For the past 15 years, Cook has been on a mission to allow “FDA to know what it knows.” Data culled from previous applications, argues Ferguson, should be applied to new submissions. “If stainless steel has been shown to be biocompatible, why should we need to reprove this property when the material is used in a new device?” he asks. Ferguson also calls for making clinical data public. “That information should be subjected to public scrutiny,” he says. Greater transparency would be helpful not just to the end-users but to the scientific community and manufacturers, he adds. (Drug companies take note.)

Cook’s proposals got a fresh airing at a recent public hearing held by a Health and Human Services department task force in Washington, DC. Ferguson and other attendees were invited to discuss ways in which public health agencies in the United States could work together to spur medical innovation. Members of the task force reportedly were quick to embrace Ferguson’s ideas. The reaction from industry and its representative associations was less enthusiastic.

Making submissions data available has obvious benefits, argues Ferguson.

It would reduce unnecessary bench and animal testing, he notes, and would require fewer patients for clinical trials. The down side is equally obvious:

data sharing could be advantageous to competitors. Cook’s resolute lobbying has achieved some results, primarily in the form of watered-down compromises, according to Thomas A. Connaughton, vice president, legislative affairs, at Cook.

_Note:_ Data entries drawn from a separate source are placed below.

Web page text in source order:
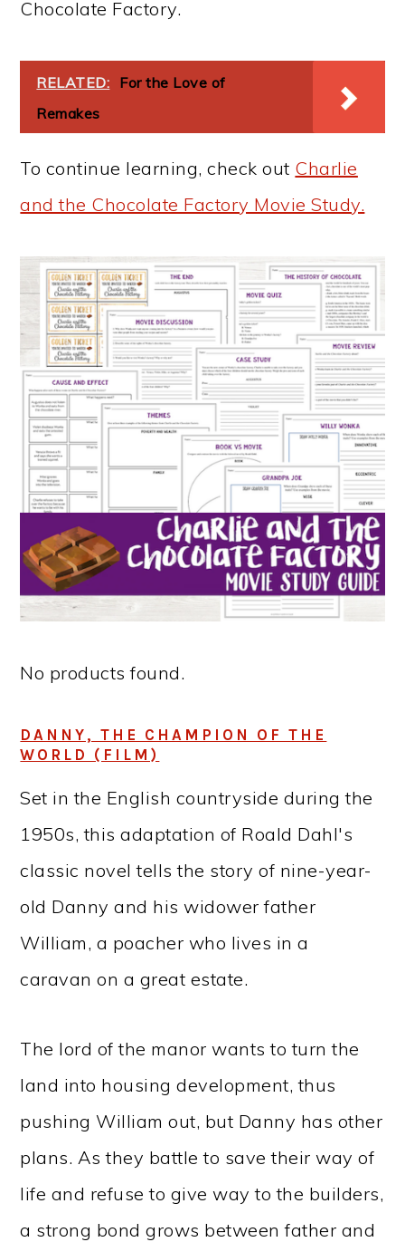
Chocolate Factory.
RELATED: For the Love of
Remakes
To continue learning, check out Charlie
and the Chocolate Factory Movie Study.
No products found.
DANNY, THE CHAMPION OF THE
WORLD (FILM)
Set in the English countryside during the
1950s, this adaptation of Roald Dahl's
classic novel tells the story of nine-year-
old Danny and his widower father
William, a poacher who lives in a
caravan on a great estate.
The lord of the manor wants to turn the
land into housing development, thus
pushing William out, but Danny has other
plans. As they battle to save their way of
life and refuse to give way to the builders,
a strong bond grows between father and
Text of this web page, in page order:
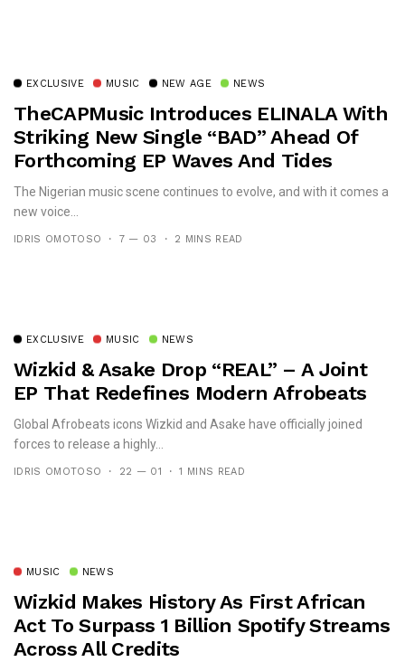
EXCLUSIVE MUSIC NEW AGE NEWS
TheCAPMusic Introduces ELINALA With
Striking New Single “BAD” Ahead Of
Forthcoming EP Waves And Tides
The Nigerian music scene continues to evolve, and with it comes a
new voice...
IDRIS OMOTOSO 7 — 03 2 MINS READ
EXCLUSIVE MUSIC NEWS
Wizkid & Asake Drop “REAL” – A Joint
EP That Redefines Modern Afrobeats
Global Afrobeats icons Wizkid and Asake have officially joined
forces to release a highly...
IDRIS OMOTOSO 22 — 01 1 MINS READ
MUSIC NEWS
Wizkid Makes History As First African
Act To Surpass 1 Billion Spotify Streams
Across All Credits
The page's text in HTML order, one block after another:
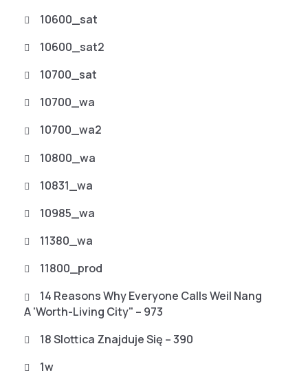
10600_sat
10600_sat2
10700_sat
10700_wa
10700_wa2
10800_wa
10831_wa
10985_wa
11380_wa
11800_prod
14 Reasons Why Everyone Calls Weil Nang
A 'worth-Living City" – 973
18 Slottica Znajduje Się – 390
1w
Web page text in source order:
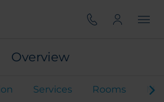
Overview
Services Rooms
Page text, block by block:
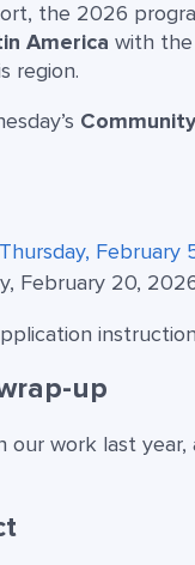
the 2026
America with
region.
Thursday, February
February 20,
up
our work last
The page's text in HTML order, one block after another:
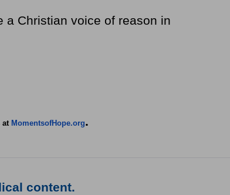
a Christian voice of reason in
at MomentsofHope.org.
content.
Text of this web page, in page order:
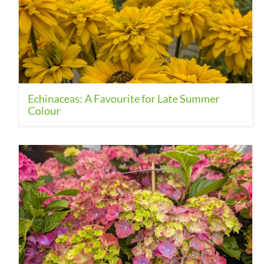
Echinaceas: A Favourite for Late Summer
Colour
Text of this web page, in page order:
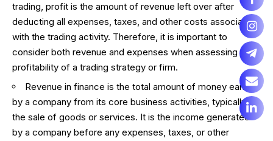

When the Safe Medical Devices Act of 1990 was being drafted, Cook recommended that FDA be free to use information gained from applications, other than trade secrets, at any time. Industry was opposed to the idea, but it reached a compromise in the form of the “four of a kind” provision. This allowed FDA to use information from applications, but only after the agency had approved four devices of a particular type. That proved to be unworkable, says Connaughton. “FDA was supposed to publish a list of [applicable] device types, but it never did,” he notes. That clause was replaced a few years later with the “six-year information” provision. “This lets FDA use information obtained in an application six years after approval of the device. This provision has proven to be equally unworkable,” Connaughton adds.

In a cynical age, some people will question Cook’s seeming altruism. After all, this company has developed a number of novel technologies. Making the firm’s submission data public would inevitably benefit its competitors. Ferguson, however, shrugs off the concern.

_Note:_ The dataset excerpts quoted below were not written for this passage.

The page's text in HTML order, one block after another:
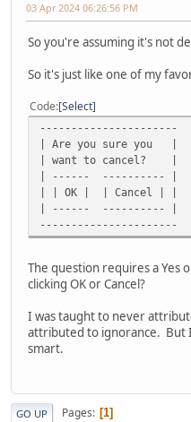
03 Apr 2024 06:26:56 PM
So you're assuming it's not
So it's just like one of my
Code Select
----------------------
| Are you sure you |
| want to cancel? |
| ------ ---------- |
| | OK | | Cancel | |
| ------ ---------- |
----------------------
The question requires a Yes
clicking OK or Cancel?
I was taught to never
attributed to ignorance. But
smart.
GO UP Pages 1
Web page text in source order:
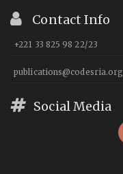
Contact Info
+221 33 825 98 22/23
publications@codesria.org
Social Media
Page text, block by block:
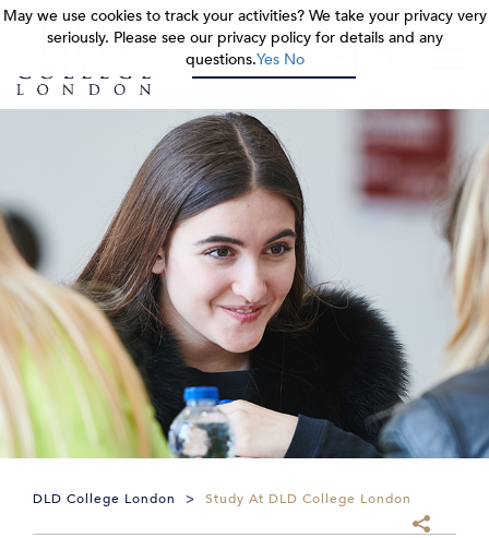
OUR COLLEGES
DLD College London > Study At DLD College London
OUR COLLEGES
May we use cookies to track your activities? We take your privacy very
seriously. Please see our privacy policy for details and any
questions.Yes No
May we use cookies to track your activities? We take your privacy very
seriously. Please see our privacy policy for details and any
questions.Yes No
May we use cookies to track your activities? We take your privacy very
seriously. Please see our privacy policy for details and any
questions.Yes No
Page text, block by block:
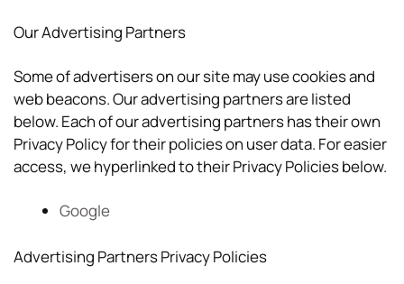
Our Advertising Partners
Some of advertisers on our site may use cookies and
web beacons. Our advertising partners are listed
below. Each of our advertising partners has their own
Privacy Policy for their policies on user data. For easier
access, we hyperlinked to their Privacy Policies below.
Google
Advertising Partners Privacy Policies
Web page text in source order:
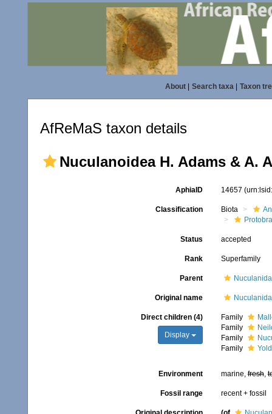
About| Search taxa| Taxon
AfReMaS taxon details
Nuculanoidea H. Adams & A.
AphiaID 14657
Classification Biota
Status accepted
Rank Superfamily
Parent Nuculanida
Original name
Direct children (4)
Display
Family
Family
Family
Family
Environment marine,fresh,
Fossil range recent + fossil
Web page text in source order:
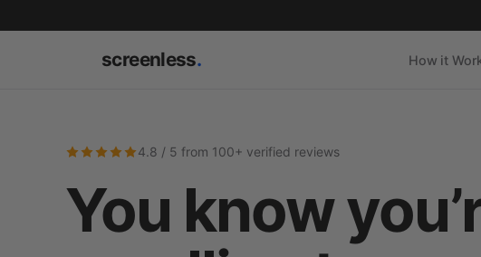
screenless. How it
4.8 / 5 from 100+ verified reviews
You know
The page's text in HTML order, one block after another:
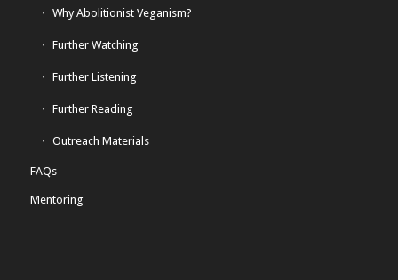
Why Abolitionist Veganism?
Further Watching
Further Listening
Further Reading
Outreach Materials
FAQs
Mentoring
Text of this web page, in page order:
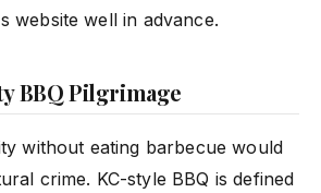
website well in advance.
BBQ Pilgrimage
without eating barbecue would
crime. KC-style BBQ is defined
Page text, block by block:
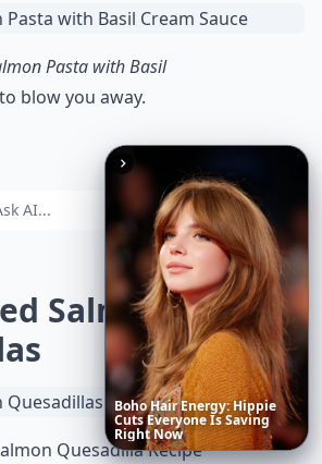
Pasta with Basil
blow you away.
Ask
Salmon
Quesadilla Recipe
TheseCelebrityBodyStats
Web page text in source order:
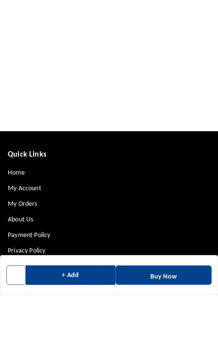
+ Add Buy Now
Quick Links
Home
My Account
My Orders
About Us
Payment Policy
Privacy Policy
Return & Refund Policy
Shipping Policy
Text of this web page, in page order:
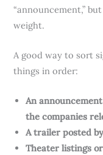
“announcement,”
weight.
A good way to sort
things in order:
An
the companies
A trailer posted
Theater listings
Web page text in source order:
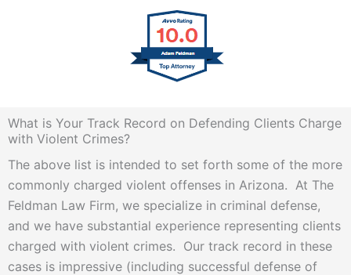
What is Your Track Record on Defending Clients Charge
with Violent Crimes?
The above list is intended to set forth some of the more
commonly charged violent offenses in Arizona. At The
Feldman Law Firm, we specialize in criminal defense,
and we have substantial experience representing clients
charged with violent crimes. Our track record in these
cases is impressive (including successful defense of
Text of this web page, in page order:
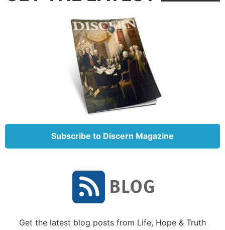
Subscribe to Discern Magazine
Get the latest blog posts from Life, Hope & Truth
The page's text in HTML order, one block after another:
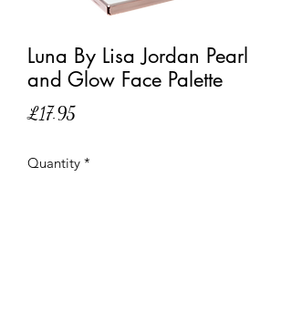
Luna By Lisa Jordan Pearl
and Glow Face Palette
£17.95Price
Quantity *
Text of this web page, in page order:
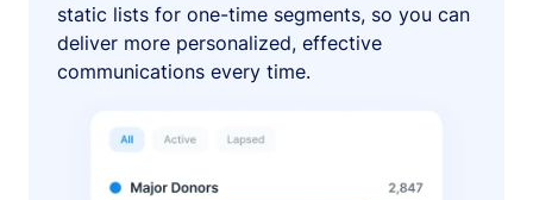
static lists for one-time segments, so you can
deliver more personalized, effective
communications every time.
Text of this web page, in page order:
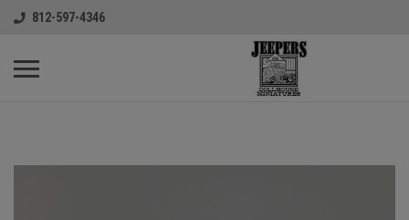
812-597-4346
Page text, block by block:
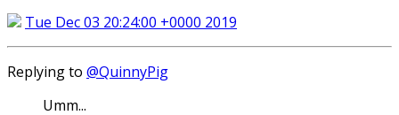
Tue Dec 03 20:24:00 +0000 2019
Replying to @QuinnyPig
Umm...
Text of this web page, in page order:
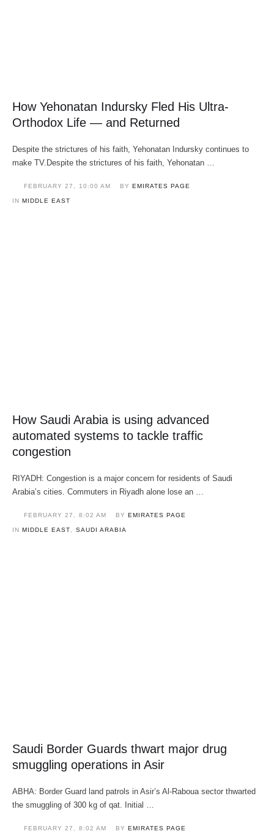
How Yehonatan Indursky Fled His Ultra-
Orthodox Life — and Returned
Despite the strictures of his faith, Yehonatan Indursky continues to
make TV.Despite the strictures of his faith, Yehonatan …
FEBRUARY 27 10:00 AM BY EMIRATES PAGE
IN MIDDLE EAST
How Saudi Arabia is using advanced
automated systems to tackle traffic
congestion
RIYADH: Congestion is a major concern for residents of Saudi
Arabia’s cities. Commuters in Riyadh alone lose an …
FEBRUARY 27 8:02 AM BY EMIRATES PAGE
IN MIDDLE EAST SAUDI ARABIA
Saudi Border Guards thwart major drug
smuggling operations in Asir
ABHA: Border Guard land patrols in Asir’s Al-Raboua sector thwarted
the smuggling of 300 kg of qat. Initial …
FEBRUARY 27 8:02 AM BY EMIRATES PAGE
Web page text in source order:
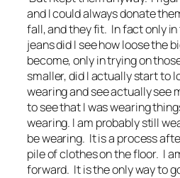
and I could always donate
fall, and they fit. In fact only
jeans did I see how loose the
become, only in trying on
smaller, did I actually start to
wearing and see actually see
to see that I was wearing
wearing. I am probably still
be wearing. It is a process
pile of clothes on the floor. I
forward. It is the only way to

“Sure, people tell me that this will hurt our strategic interests and business position,” says Ferguson. It might, in fact, help the competition in the short term, he acknowledges. “But industry, as a whole, ultimately would benefit, because [data sharing] creates a more efficient system,” says Ferguson. “If your actions are driven by what’s good for the patient, then everything will balance out in the end.”

Believers in Darwinian capitalism, who seem to be enjoying a renaissance these days, might beg to differ. As for me, I find it encouraging that some captains of industry are willing to take their eyes off the balance sheet long enough to recognize that there is more than one bottom line when it comes to the business of healthcare.